How Long Is a Cheque Valid For in Canada?
How long a cheque is valid for in Canada may depend on your bank or credit union. This is because financial institutions have discretion in determining whether a cheque is too old to be cashed. That said, most banks in Canada will not accept a cheque if it has been six months since the cheque was issued (and dated).
Why Do I Need to Know How to Write a Cheque?
Why you need to know how to write a cheque is because cheques form an important part of the financial system. In fact, whether you live in Canada, the United Kingdom, or developing countries, cheques are widely used by business, government departments, and even public utilities. So, knowing how to write a cheque correctly is a basic skill that all people should know.
Can I Write a Cheque to Myself in Canada?
Yes, you can write a cheque to yourself in Canada. In fact, writing a cheque to yourself is a common practice that allows individuals to withdraw cash from their checking account when they have lost (or do not have) a bank card tied to the account.
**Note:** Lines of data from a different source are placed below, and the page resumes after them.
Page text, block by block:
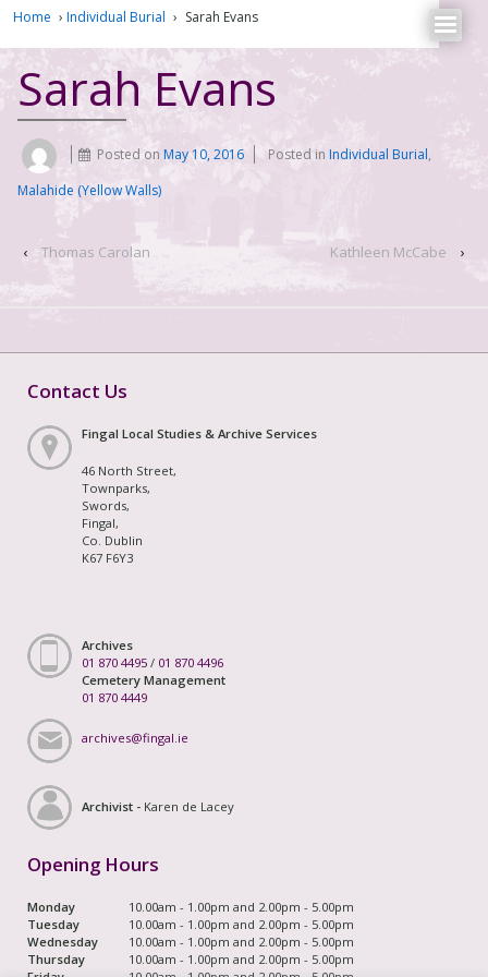
Home › Individual Burial › Sarah Evans
Sarah Evans
Posted on May 10, 2016 Posted inIndividual Burial,
Malahide (Yellow Walls)
‹ Thomas Carolan Kathleen McCabe ›
Contact Us
Fingal Local Studies & Archive Services
46 North Street,
Townparks,
Swords,
Fingal,
Co. Dublin
K67 F6Y3
Archives
01 870 4495 / 01 870 4496
Cemetery Management
01 870 4449
archives@fingal.ie
Archivist - Karen de Lacey
Opening Hours
Monday
10.00am - 1.00pm and 2.00pm - 5.00pm
Tuesday
10.00am - 1.00pm and 2.00pm - 5.00pm
Wednesday
10.00am - 1.00pm and 2.00pm - 5.00pm
Thursday
10.00am - 1.00pm and 2.00pm - 5.00pm

To write a cheque to yourself, you will complete the cheque normally but instead of placing the name of a third-party as the Payee, you will place your name.
How Do I Write a Cheque With Cents?
To write a cheque with cents in the payment amount, you will first need to include the numeric value of the cheque including the cents, for example, $55.51. Then in the text block for the payment amount, you will write the amount of thousands, hundreds, tens, and ones, followed by the number of cents with a division sign over 100. Continuing with our example of $55.51, this would be written as “Fifty-Five 51/100”.